- _Goal of the exercise_
Reply with one number: the count of lines in the records below that hold "cookie".

:: Input material ::

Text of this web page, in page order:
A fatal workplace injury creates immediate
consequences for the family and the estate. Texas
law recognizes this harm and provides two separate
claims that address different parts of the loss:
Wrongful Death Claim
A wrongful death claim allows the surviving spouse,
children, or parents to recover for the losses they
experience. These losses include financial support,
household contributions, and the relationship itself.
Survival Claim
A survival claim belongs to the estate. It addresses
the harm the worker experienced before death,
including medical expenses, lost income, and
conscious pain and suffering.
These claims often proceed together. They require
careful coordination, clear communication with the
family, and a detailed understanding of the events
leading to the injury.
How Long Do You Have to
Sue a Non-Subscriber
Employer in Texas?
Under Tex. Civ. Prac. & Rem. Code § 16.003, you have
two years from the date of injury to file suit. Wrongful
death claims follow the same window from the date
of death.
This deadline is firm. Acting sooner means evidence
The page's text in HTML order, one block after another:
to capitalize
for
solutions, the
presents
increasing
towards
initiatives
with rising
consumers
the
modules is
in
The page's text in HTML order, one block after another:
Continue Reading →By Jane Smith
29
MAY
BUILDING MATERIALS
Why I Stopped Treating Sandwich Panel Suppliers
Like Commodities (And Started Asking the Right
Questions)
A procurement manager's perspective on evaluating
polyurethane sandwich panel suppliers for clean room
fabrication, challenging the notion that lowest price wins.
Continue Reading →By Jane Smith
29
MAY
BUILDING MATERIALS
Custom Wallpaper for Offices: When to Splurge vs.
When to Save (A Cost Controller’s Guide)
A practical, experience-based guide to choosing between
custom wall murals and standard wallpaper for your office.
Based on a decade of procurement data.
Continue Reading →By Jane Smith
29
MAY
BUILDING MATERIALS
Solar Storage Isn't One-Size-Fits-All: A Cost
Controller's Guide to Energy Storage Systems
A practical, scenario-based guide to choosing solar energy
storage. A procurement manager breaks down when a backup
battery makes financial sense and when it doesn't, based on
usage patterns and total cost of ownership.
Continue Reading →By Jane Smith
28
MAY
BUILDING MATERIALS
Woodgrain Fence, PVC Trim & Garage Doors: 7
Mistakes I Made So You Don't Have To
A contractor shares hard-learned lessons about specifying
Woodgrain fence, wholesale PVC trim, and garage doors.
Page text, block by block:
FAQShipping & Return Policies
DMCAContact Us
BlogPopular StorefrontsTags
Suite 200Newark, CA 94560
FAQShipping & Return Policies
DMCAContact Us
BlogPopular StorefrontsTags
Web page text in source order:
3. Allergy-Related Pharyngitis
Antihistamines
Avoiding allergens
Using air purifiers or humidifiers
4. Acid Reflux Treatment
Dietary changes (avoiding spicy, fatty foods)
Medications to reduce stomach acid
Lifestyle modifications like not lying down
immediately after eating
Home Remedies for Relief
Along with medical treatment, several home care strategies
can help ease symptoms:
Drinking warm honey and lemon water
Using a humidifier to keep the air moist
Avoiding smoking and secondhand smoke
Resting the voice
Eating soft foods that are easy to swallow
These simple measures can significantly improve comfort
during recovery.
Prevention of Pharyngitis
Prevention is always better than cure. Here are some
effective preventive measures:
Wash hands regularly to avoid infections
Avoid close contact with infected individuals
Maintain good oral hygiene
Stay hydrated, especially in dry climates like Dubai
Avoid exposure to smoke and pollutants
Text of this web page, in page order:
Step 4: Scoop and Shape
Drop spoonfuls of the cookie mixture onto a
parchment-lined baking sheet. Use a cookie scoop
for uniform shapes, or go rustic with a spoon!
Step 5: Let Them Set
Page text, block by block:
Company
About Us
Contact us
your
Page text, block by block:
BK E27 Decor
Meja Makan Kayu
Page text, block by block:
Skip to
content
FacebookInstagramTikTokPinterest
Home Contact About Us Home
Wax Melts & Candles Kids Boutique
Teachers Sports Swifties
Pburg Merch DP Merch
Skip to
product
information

:::

- _Expected answer_
2